Holocaust survivor and renowned psychiatrist Viktor E. Frankl tells the story of a sadistic doctor, a Nazi official responsible for sending hundreds of patients from a mental hospital to the gas chambers. Years after the war, Frankl became acquainted with a man who was imprisoned with the Nazi leader in Russia and who testified that the doctor was the epitome of moral strength and integrity and became his greatest friend during his years in prison. Frankl then remarks, “How can you dare to predict the behavior of man! ... Every human being has the freedom to change at any instant.”
This first step may seem so obvious that it is hardly worth mentioning, but in actuality it is the most important step of all. Psychologists outline the stages of change from pre-contemplation, where a person doesn’t even realize he has a need for change, all the way through termination, where he has reached his goal. Often the most difficult stage is moving from pre-contemplation to contemplation, or from denial and inability to consider change to a point of awareness and desire for change.

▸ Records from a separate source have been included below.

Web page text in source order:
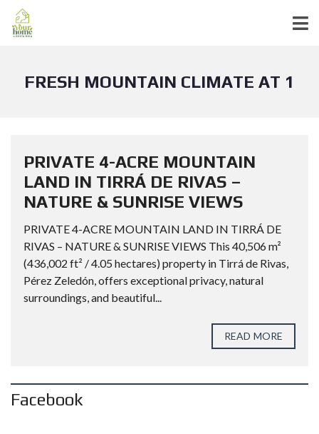
FRESH MOUNTAIN CLIMATE AT 1
PRIVATE 4-ACRE MOUNTAIN
LAND IN TIRRÁ DE RIVAS –
NATURE & SUNRISE VIEWS
PRIVATE 4-ACRE MOUNTAIN LAND IN TIRRÁ DE
RIVAS – NATURE & SUNRISE VIEWS This 40,506 m²
(436,002 ft² / 4.05 hectares) property in Tirrá de Rivas,
Pérez Zeledón, offers exceptional privacy, natural
surroundings, and beautiful...
READ MORE
Facebook
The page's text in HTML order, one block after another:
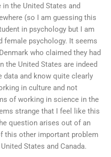
the United States and
(so I am guessing this
in psychology but I am
female psychology. It seems
who claimed they had
the United States are indeed
data and know quite clearly
in culture and not
of working in science in the
strange that I feel like this
question arises out of an
this other important problem
States and Canada.
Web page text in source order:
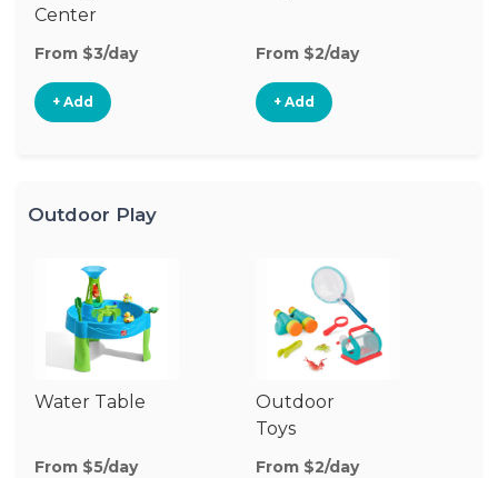
Center
From $3/day
+ Add
From $2/day
+ Add
Outdoor Play
Water Table
From $5/day
Outdoor
Toys
From $2/day
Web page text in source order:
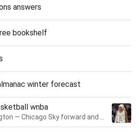
answers
bookshelf
winter forecast
wnba
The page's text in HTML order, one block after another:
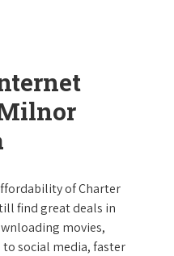
of Charter
find great deals in
movies,
social media, faster
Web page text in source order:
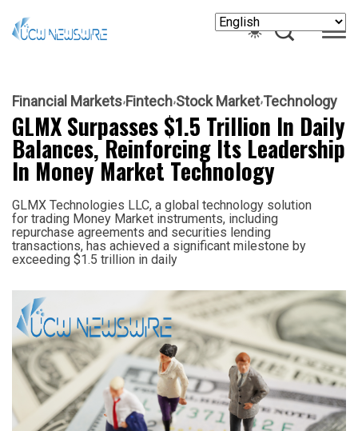
Financial Markets Fintech Stock Market Technology
GLMX Surpasses $1.5 Trillion In Daily
Balances, Reinforcing Its Leadership
In Money Market Technology
GLMX Technologies LLC, a global technology solution
for trading Money Market instruments, including
repurchase agreements and securities lending
transactions, has achieved a significant milestone by
exceeding $1.5 trillion in daily
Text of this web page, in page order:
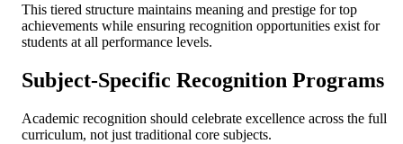
This tiered structure maintains meaning and prestige for top
achievements while ensuring recognition opportunities exist for
students at all performance levels.
Subject-Specific Recognition Programs
Academic recognition should celebrate excellence across the full
curriculum, not just traditional core subjects.
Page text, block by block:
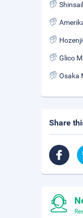
Glico
Osaka
Share
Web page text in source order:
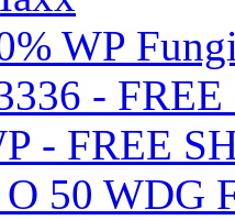
WP
-
- FREE
O 50 WDG

Even if you can do no more than want to want to make a modification, that is a beginning. Ruminate over reasons to alter certain behaviors, characteristics or circumstances and ponder the pros and cons of making such a change. Pray, write or talk about your desire and let it grow within you.
Once you have cultivated a desire to change, start to see in your mind’s eye exactly what that change would look like. Imagine yourself as the patient person, the healthy woman, the financially secure individual you want to become. Athletes often use mental imagery to enhance their physical performance by imagining what crossing the finish line will look, taste, smell and feel like and then replaying it over and over in their minds. As you visualize your success, your will deepen your belief in and resolve to change.

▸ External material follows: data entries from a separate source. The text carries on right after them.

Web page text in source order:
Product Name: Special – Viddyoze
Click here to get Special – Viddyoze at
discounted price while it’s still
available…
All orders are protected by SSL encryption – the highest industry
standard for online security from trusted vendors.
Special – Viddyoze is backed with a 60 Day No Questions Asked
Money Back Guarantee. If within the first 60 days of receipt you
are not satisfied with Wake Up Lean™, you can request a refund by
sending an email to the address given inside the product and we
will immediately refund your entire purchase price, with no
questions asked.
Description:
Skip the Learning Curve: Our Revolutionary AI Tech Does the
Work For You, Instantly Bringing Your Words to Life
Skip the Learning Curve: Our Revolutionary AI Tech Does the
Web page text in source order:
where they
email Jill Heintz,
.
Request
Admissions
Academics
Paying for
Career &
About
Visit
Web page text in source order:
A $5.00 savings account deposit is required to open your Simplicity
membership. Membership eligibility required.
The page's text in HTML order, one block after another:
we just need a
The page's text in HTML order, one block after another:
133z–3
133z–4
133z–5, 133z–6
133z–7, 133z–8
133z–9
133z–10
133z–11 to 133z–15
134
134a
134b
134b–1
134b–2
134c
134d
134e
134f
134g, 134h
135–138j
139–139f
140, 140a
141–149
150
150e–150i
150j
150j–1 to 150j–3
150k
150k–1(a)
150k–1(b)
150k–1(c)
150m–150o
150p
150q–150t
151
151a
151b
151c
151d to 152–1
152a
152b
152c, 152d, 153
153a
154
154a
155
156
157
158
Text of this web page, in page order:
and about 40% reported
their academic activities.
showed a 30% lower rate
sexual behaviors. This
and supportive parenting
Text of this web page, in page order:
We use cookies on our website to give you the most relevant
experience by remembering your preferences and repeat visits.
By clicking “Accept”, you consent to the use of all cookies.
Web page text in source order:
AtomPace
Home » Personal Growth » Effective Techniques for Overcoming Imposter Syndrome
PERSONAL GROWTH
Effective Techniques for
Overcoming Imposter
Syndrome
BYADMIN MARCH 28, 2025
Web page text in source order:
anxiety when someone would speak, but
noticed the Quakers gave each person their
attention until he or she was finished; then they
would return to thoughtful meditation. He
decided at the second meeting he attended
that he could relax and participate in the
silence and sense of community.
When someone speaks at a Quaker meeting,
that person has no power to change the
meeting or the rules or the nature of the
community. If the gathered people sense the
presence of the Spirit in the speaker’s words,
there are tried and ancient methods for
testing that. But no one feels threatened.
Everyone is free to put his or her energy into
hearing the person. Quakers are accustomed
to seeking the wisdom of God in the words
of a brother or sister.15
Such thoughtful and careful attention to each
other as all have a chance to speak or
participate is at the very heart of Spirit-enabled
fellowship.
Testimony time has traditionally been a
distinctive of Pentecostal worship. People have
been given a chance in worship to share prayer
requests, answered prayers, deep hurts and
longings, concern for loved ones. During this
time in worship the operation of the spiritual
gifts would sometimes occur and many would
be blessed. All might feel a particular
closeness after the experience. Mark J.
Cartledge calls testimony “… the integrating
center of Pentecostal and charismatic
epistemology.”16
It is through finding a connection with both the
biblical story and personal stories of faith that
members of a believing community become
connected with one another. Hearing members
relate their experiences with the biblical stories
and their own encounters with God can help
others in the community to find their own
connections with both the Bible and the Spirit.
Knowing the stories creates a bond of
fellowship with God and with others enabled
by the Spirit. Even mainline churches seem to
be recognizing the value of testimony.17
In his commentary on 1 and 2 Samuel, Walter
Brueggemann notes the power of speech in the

3. Formulate a plan to change
Using the visualization techniques to show you what you can have or become, outline the necessary steps you will need to take to achieve your goal. Write down your plan with specific details and a timeline you will follow. For example, several years ago I decided to change my negative feelings about and approach toward Christmas, a holiday that had become a season of stress and chaos instead of joy for me. My plan for change included buying and wrapping out-of-town presents by December 5, selecting concerts and events to attend in lieu of a long list of gifts, including the children in holiday baking, and reading Christmas stories each night in December. Perhaps of most importance, my plan included feeding my spirit and opening my mind and heart to the possibility of Christmas joy.
4. Challenge your plan to change
Next, play devil’s advocate with your plan, pre-determining those obstacles that might hinder you from achieving your goal. A social gathering with delicious treats might pose a threat to your weight loss plan, an injury might prevent you from meeting your goal to run three miles a day, fear of judgment might hamper you from enrolling in the art class you have longed to take. Find a way around each impediment such as eating a healthy meal before attending the party, choosing to swim laps in the case of injury or talking back to your fears by thinking of the worst thing that could happen if you were judged unfairly. Making a mental and written list of possible obstacles will prepare you to handle them when they come instead of allowing them to take the wind out of your sails.

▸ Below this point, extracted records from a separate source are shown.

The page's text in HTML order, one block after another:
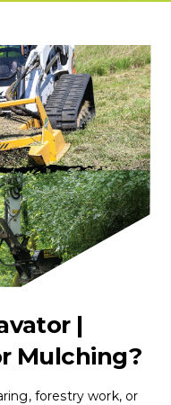
|
Mulching?
forestry work, or
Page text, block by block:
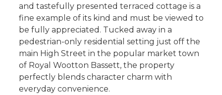
and tastefully presented terraced cottage is a
fine example of its kind and must be viewed to
be fully appreciated. Tucked away in a
pedestrian-only residential setting just off the
main High Street in the popular market town
of Royal Wootton Bassett, the property
perfectly blends character charm with
everyday convenience.
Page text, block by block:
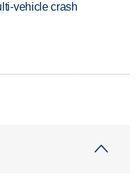
vehicle crash
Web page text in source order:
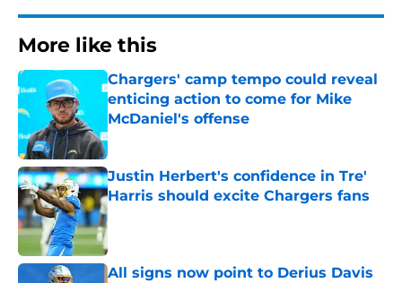
More like this
Chargers' camp tempo could reveal
enticing action to come for Mike
McDaniel's offense
Published by on Invalid Date
Justin Herbert's confidence in Tre'
Harris should excite Chargers fans
Published by on Invalid Date
All signs now point to Derius Davis
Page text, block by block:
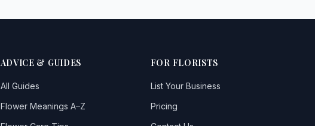
ADVICE & GUIDES
All Guides
Flower Meanings A–Z
FOR FLORISTS
List Your Business
Pricing
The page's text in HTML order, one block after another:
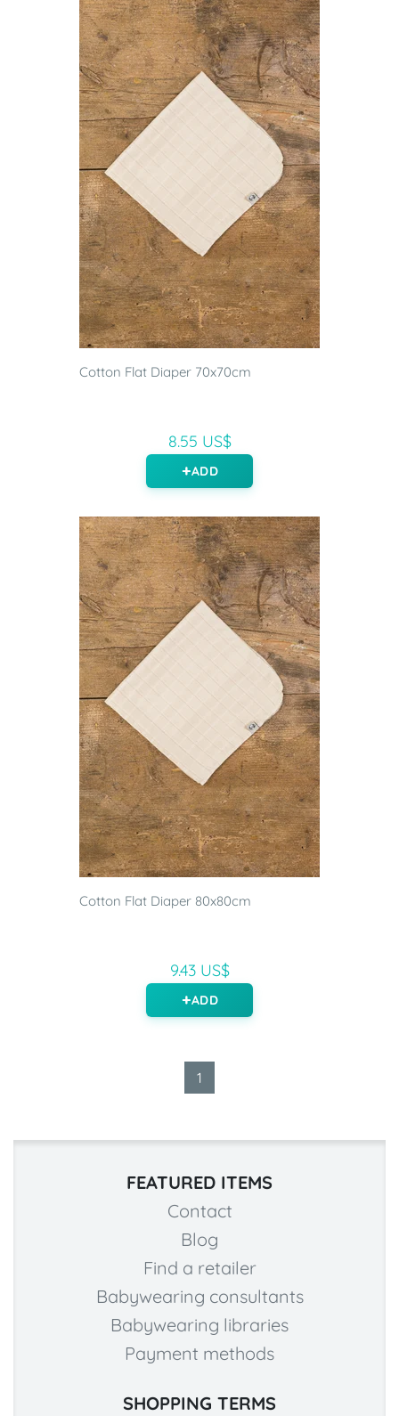
Cotton Flat Diaper 70x70cm
8.55 US$
ADD
Cotton Flat Diaper 80x80cm
9.43 US$
ADD
1
FEATURED ITEMS
Contact
Blog
Find a retailer
Babywearing consultants
Babywearing libraries
Payment methods
SHOPPING TERMS
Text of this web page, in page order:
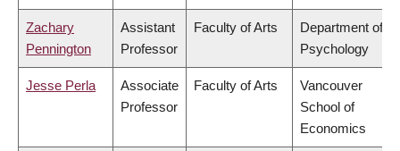
Zachary
Pennington
Assistant
Professor
Faculty of Arts
Department of
Psychology
Jesse Perla
Associate
Professor
Faculty of Arts
Vancouver
School of
Economics
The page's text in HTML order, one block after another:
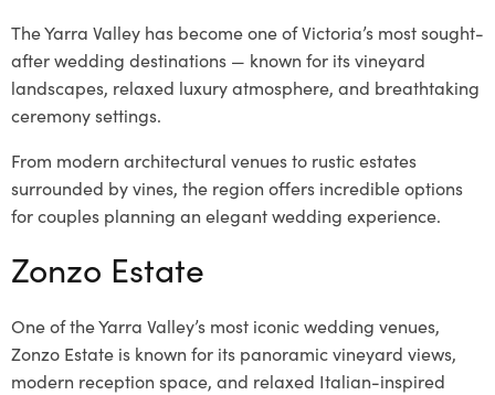
The Yarra Valley has become one of Victoria’s most sought-
after wedding destinations — known for its vineyard
landscapes, relaxed luxury atmosphere, and breathtaking
ceremony settings.
From modern architectural venues to rustic estates
surrounded by vines, the region offers incredible options
for couples planning an elegant wedding experience.
Zonzo Estate
One of the Yarra Valley’s most iconic wedding venues,
Zonzo Estate is known for its panoramic vineyard views,
modern reception space, and relaxed Italian-inspired
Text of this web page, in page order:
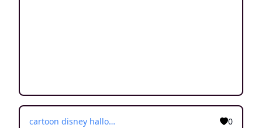
cartoon disney halloween 0
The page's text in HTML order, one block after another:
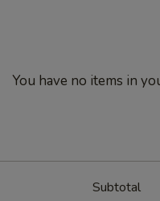
You have no items in
Subtotal
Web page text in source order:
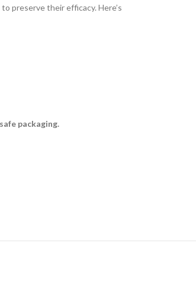
preserve their efficacy. Here’s
packaging.
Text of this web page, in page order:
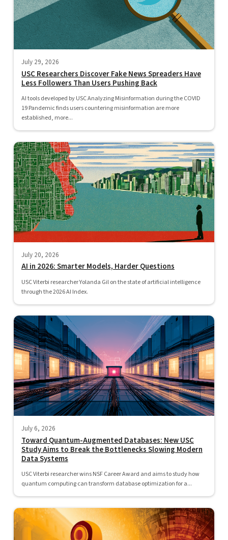
July 29, 2026
USC Researchers Discover Fake News Spreaders Have
Less Followers Than Users Pushing Back
AI tools developed by USC Analyzing Misinformation during the COVID
19 Pandemic finds users countering misinformation are more
established, more...
July 20, 2026
AI in 2026: Smarter Models, Harder Questions
USC Viterbi researcher Yolanda Gil on the state of artificial intelligence
through the 2026 AI Index.
July 6, 2026
Toward Quantum-Augmented Databases: New USC
Study Aims to Break the Bottlenecks Slowing Modern
Data Systems
USC Viterbi researcher wins NSF Career Award and aims to study how
quantum computing can transform database optimization for a...
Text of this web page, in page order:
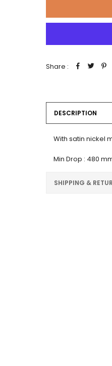
Share :
DESCRIPTION
With satin nickel
Min Drop : 480
SHIPPING &
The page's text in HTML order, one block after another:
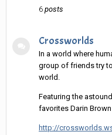
6 posts
Crossworlds
In a world where
group of friends try
world.
Featuring the
favorites Darin Brown
http://
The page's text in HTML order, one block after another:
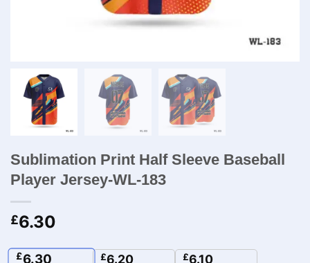
Sublimation Print Half Sleeve Baseball
Player Jersey-WL-183
£6.30
£6.30 £6.20 £6.10
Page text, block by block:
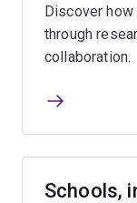
Discover
through
collaboration.
Schools,
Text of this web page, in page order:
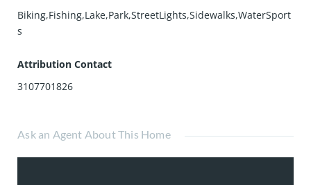
Biking,Fishing,Lake,Park,StreetLights,Sidewalks,WaterSport
s
Attribution Contact
3107701826
Ask an Agent About This Home
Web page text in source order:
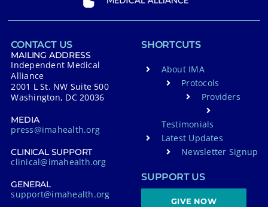
CONTACT US
MAILING ADDRESS
Independent Medical
Alliance
2001 L St. NW Suite 500
Washington, DC 20036
MEDIA
press@imahealth.org
CLINICAL SUPPORT
clinical@imahealth.org
GENERAL
support@imahealth.org
SHORTCUTS
About IMA
Protocols
Providers
Testimonials
Latest Updates
Newsletter Signup
SUPPORT US
GIVE NOW
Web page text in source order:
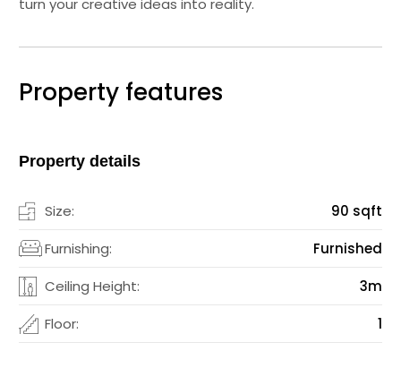
turn your creative ideas into reality.
Property features
Property details
Size:
90 sqft
Furnishing:
Furnished
Ceiling Height:
3m
Floor:
1
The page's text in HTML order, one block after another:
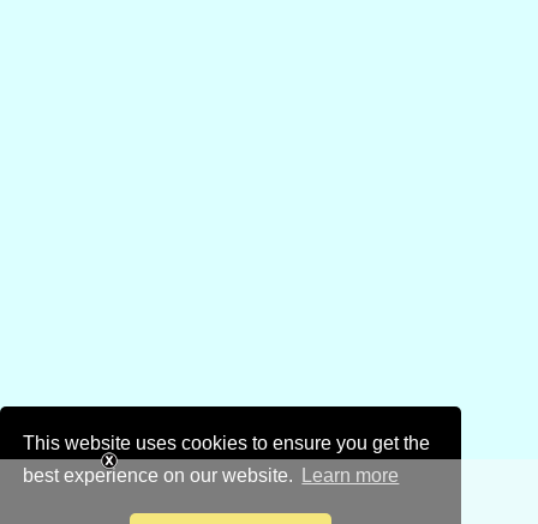
This website uses cookies to ensure you get the
best experience on our website.
Learn more

5. Work your plan to change
Changing a habit, a perception, or a condition requires vigilance, patience and hard work. Continue to visualize and reflect on the benefits of the change you are trying to make. Rely on your loved ones and support system to buoy you up and keep you accountable. Remember, practice makes permanent. Practice not only the physical tasks on your action list, but especially perform the mental exercise of challenging your thinking. If you want to change your reality, you will have to make some mental adjustments. As you work your plan, you will find that some things are out of your control, but you can always choose your attitude and reaction.
Give yourself time and space to change. Recognize that your journey may be bumpy, long or circuitous, but with the determination that it will be worth it, keep trudging. Change, even positive change, can be frightening because it represents something new and different. Reframe the situation as an exciting adventure. Work through your fears and limitations and allow the transformation to unfold. Reward yourself for small victories and signs of improvement.
The power to change is within you. Take the first step today.